## WHAT IS REQUIRED
Pick out all lines with the word "hotel" from the records that follow.

Data records

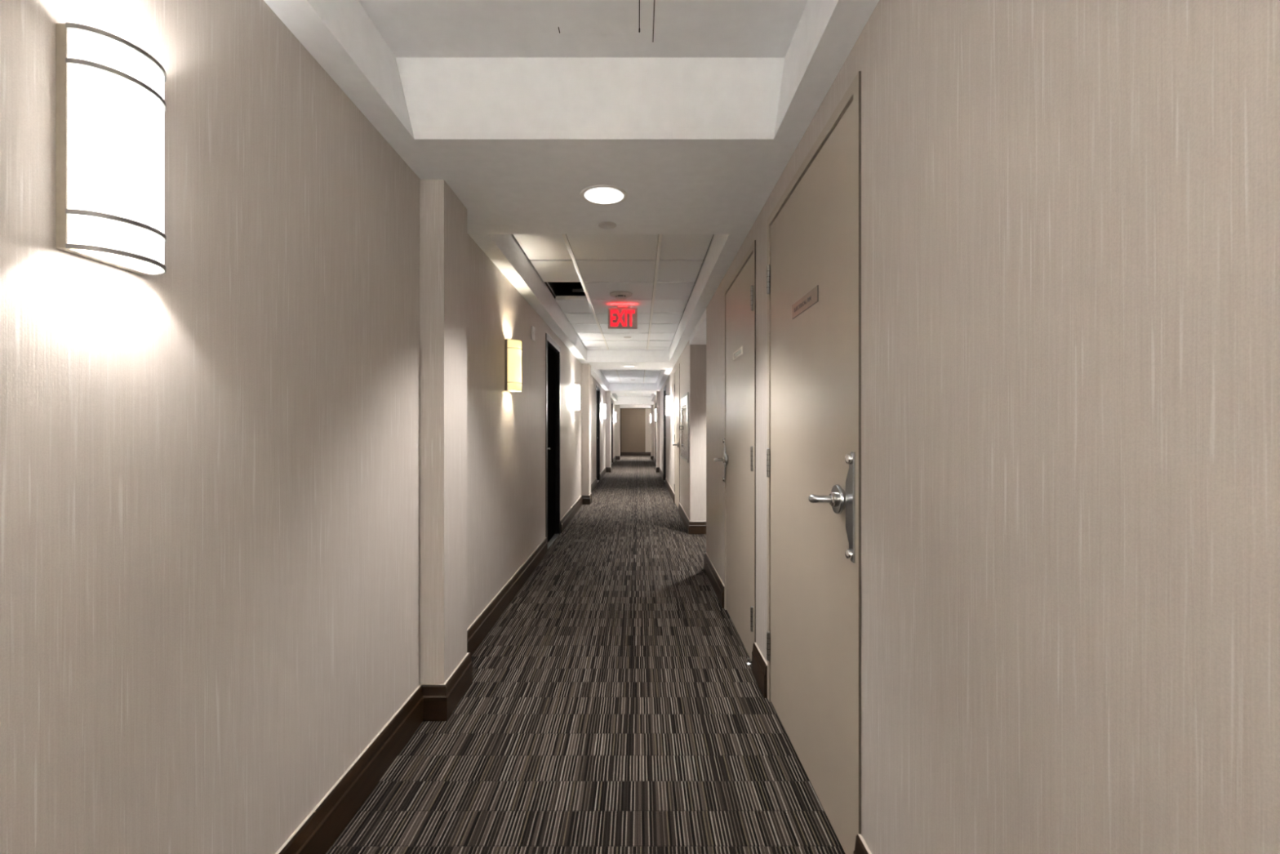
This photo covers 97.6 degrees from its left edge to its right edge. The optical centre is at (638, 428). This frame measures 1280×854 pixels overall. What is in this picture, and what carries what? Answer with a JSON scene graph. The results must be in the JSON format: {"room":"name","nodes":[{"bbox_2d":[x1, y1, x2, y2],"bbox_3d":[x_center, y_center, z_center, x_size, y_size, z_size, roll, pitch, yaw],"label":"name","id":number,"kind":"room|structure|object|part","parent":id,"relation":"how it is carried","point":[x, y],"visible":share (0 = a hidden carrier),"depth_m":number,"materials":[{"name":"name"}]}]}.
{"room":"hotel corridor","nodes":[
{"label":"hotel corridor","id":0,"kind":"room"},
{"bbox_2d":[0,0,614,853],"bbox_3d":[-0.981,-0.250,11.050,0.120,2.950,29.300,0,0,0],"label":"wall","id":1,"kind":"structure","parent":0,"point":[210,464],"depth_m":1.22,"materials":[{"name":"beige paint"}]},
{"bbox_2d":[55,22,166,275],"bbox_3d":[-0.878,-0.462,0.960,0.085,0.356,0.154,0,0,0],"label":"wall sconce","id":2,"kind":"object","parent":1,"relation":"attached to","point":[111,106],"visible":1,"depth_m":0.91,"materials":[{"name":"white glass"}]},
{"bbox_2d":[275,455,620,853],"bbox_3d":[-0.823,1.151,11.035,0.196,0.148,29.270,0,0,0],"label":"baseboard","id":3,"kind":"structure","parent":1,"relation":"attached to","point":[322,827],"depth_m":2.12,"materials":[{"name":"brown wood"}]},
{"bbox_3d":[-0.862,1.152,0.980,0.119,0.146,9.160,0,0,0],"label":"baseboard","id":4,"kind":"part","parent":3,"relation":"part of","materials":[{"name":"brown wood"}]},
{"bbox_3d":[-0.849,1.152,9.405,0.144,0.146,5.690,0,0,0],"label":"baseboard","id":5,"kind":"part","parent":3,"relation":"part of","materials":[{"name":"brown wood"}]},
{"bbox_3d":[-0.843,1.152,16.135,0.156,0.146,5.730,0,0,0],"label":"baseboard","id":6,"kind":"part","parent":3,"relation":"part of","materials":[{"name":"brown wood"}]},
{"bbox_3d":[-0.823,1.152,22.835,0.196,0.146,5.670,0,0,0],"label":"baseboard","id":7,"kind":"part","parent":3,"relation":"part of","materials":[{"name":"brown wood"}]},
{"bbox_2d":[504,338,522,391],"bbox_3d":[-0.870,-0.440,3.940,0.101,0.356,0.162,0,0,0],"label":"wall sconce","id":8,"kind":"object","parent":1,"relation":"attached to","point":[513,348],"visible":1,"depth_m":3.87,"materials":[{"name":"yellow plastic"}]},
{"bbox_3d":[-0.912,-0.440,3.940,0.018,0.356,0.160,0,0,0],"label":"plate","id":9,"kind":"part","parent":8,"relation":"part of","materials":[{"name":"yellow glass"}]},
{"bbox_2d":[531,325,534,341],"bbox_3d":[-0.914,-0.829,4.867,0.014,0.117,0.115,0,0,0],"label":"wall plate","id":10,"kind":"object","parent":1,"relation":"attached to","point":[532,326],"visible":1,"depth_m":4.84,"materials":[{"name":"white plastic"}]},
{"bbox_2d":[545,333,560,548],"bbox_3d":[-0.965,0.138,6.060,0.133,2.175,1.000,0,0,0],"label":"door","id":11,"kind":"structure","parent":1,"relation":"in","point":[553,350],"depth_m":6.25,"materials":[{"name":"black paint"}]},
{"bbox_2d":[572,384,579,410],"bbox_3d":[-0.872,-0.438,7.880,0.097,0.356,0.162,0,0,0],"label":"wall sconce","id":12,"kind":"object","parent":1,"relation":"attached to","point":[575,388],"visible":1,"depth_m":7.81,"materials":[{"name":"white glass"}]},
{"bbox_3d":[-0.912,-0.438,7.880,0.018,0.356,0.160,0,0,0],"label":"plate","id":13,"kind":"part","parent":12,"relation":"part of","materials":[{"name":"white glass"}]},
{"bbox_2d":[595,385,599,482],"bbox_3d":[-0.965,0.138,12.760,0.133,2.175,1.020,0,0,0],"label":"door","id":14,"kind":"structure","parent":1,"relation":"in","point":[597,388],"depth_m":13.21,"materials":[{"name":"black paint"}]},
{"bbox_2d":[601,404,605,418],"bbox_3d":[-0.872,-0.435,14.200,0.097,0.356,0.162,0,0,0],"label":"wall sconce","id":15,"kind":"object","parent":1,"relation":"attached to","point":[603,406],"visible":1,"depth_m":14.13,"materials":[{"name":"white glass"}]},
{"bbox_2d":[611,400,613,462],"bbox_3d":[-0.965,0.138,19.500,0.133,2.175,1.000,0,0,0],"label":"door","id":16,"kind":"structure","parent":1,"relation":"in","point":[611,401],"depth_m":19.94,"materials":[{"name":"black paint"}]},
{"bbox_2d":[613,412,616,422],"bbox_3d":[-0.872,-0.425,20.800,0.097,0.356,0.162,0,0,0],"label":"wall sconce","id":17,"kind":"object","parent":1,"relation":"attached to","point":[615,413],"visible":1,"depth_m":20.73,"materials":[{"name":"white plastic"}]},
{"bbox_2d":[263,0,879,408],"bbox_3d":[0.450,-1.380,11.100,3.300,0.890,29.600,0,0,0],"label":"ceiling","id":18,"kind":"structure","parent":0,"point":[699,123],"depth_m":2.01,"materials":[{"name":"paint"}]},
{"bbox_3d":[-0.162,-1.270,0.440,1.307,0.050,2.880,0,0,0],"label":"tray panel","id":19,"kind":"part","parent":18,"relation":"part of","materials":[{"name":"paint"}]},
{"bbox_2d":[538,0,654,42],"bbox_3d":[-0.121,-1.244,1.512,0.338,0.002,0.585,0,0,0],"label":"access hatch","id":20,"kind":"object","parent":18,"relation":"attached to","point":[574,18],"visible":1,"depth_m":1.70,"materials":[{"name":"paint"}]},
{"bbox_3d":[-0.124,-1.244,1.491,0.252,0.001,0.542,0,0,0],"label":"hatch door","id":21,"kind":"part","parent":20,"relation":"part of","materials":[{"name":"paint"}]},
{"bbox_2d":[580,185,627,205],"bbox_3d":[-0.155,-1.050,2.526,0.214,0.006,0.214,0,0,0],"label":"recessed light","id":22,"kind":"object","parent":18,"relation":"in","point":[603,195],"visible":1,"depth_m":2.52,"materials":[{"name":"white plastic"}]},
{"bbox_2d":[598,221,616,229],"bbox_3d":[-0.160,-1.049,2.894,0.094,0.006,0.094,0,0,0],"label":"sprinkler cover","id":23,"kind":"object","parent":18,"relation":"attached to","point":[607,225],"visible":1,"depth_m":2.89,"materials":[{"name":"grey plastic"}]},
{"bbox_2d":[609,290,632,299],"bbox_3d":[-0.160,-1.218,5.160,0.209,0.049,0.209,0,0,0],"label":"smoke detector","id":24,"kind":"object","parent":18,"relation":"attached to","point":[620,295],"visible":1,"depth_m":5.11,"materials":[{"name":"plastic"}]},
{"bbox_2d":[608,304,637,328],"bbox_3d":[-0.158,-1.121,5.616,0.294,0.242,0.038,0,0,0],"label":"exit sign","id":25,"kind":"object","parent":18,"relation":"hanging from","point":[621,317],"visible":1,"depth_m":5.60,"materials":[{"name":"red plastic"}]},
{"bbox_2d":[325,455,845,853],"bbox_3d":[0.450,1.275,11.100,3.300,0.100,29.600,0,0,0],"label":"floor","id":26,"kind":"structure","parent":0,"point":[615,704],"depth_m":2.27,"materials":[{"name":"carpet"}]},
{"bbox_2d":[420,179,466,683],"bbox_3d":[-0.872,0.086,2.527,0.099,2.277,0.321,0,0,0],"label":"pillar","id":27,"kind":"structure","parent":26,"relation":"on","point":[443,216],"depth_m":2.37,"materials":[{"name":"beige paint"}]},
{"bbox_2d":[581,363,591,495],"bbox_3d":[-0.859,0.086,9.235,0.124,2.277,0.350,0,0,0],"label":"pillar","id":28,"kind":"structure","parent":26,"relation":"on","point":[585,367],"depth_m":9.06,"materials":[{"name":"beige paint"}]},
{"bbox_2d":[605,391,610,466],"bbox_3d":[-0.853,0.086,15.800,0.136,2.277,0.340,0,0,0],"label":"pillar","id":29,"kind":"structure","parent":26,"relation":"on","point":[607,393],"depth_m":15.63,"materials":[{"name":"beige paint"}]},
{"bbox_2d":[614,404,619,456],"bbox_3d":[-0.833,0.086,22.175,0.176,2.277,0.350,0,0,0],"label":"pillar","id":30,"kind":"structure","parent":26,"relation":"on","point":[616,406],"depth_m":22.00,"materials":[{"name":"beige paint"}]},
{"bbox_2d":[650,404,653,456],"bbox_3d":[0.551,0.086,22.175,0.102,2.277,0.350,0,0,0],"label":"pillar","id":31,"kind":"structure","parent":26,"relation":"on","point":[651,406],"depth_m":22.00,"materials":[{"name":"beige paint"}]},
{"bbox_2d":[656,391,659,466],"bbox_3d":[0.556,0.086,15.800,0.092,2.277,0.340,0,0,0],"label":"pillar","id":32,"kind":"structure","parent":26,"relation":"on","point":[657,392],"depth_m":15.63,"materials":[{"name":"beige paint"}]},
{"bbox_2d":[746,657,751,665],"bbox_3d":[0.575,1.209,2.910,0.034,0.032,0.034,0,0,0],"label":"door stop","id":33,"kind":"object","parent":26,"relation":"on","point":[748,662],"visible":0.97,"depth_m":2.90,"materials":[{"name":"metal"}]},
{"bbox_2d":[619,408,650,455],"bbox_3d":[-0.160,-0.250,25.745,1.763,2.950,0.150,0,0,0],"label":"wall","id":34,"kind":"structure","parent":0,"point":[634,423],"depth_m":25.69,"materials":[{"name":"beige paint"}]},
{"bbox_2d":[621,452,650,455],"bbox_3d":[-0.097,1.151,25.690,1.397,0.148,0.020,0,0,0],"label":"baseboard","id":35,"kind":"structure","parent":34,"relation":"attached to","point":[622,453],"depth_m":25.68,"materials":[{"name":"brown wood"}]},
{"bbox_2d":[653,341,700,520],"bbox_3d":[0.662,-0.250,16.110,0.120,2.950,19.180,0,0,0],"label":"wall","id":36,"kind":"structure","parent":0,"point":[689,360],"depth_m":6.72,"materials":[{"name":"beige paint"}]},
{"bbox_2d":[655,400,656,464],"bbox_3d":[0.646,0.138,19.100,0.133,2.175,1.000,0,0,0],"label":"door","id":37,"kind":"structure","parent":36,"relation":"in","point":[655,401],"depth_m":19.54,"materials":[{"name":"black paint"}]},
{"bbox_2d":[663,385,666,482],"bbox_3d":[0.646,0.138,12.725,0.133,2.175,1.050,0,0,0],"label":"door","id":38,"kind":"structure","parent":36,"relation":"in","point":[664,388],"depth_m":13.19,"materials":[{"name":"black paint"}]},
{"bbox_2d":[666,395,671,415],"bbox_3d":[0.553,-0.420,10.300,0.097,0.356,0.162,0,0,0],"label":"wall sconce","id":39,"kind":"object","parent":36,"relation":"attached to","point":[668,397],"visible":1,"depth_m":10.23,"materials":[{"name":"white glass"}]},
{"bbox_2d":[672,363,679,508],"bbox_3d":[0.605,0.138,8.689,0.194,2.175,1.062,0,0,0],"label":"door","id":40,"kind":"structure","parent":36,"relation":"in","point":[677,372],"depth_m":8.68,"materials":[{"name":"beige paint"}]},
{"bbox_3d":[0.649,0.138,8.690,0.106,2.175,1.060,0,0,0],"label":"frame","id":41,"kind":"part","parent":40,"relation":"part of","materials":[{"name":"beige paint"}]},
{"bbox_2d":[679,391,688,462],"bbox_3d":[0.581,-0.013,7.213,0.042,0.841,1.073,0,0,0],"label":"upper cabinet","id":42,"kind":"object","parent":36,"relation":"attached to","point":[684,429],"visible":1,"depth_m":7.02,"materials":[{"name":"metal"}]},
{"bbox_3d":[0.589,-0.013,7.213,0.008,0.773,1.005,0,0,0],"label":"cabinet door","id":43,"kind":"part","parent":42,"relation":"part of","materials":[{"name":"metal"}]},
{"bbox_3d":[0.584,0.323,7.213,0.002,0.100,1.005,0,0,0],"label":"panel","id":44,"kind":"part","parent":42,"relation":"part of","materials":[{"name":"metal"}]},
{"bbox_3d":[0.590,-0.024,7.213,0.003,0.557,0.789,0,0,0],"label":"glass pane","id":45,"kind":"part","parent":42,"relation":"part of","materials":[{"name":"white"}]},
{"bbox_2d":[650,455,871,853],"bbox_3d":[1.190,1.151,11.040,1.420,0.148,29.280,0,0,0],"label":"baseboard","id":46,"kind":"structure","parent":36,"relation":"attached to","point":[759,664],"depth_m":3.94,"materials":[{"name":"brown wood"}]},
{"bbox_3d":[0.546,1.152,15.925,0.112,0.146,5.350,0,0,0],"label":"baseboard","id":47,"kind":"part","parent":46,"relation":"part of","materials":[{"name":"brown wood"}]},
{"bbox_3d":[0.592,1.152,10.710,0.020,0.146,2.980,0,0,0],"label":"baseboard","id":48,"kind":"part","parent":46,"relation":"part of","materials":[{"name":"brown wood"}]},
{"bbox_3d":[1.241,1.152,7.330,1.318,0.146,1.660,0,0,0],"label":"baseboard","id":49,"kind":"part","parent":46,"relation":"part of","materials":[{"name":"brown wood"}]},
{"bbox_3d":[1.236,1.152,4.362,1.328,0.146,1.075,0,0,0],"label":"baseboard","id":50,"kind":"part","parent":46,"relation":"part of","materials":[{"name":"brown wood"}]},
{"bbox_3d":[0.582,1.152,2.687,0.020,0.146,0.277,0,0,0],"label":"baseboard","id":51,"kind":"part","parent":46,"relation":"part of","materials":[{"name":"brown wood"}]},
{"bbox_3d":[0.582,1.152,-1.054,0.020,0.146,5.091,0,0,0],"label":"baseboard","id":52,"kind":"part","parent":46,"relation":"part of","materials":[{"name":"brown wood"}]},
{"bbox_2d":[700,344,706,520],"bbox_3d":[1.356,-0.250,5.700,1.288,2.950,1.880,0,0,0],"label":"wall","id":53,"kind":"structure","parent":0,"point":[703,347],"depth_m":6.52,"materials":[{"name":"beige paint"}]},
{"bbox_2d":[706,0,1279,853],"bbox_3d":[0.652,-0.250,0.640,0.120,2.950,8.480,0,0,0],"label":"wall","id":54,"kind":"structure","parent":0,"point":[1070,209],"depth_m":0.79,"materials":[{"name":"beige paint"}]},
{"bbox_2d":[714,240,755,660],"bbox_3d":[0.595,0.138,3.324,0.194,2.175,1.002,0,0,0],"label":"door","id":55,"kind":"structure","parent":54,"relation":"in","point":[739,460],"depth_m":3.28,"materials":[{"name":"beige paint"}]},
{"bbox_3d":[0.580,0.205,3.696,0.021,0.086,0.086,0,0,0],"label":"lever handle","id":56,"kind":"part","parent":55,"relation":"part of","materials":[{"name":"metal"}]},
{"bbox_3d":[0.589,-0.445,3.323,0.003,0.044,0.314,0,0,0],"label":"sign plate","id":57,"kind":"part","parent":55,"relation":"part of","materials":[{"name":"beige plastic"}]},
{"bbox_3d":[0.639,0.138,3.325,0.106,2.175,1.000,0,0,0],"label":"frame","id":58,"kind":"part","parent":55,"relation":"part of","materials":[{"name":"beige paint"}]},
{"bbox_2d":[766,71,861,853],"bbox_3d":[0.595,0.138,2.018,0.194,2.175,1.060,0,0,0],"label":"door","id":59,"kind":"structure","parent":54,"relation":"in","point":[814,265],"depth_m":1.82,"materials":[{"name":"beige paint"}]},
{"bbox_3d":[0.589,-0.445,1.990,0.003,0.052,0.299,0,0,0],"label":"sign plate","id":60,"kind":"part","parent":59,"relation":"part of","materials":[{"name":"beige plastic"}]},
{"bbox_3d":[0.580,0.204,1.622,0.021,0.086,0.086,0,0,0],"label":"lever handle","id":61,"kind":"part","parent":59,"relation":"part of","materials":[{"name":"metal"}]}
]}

## RESULT OF THE EXERCISE
{"room":"hotel corridor","nodes":[
{"label":"hotel corridor","id":0,"kind":"room"},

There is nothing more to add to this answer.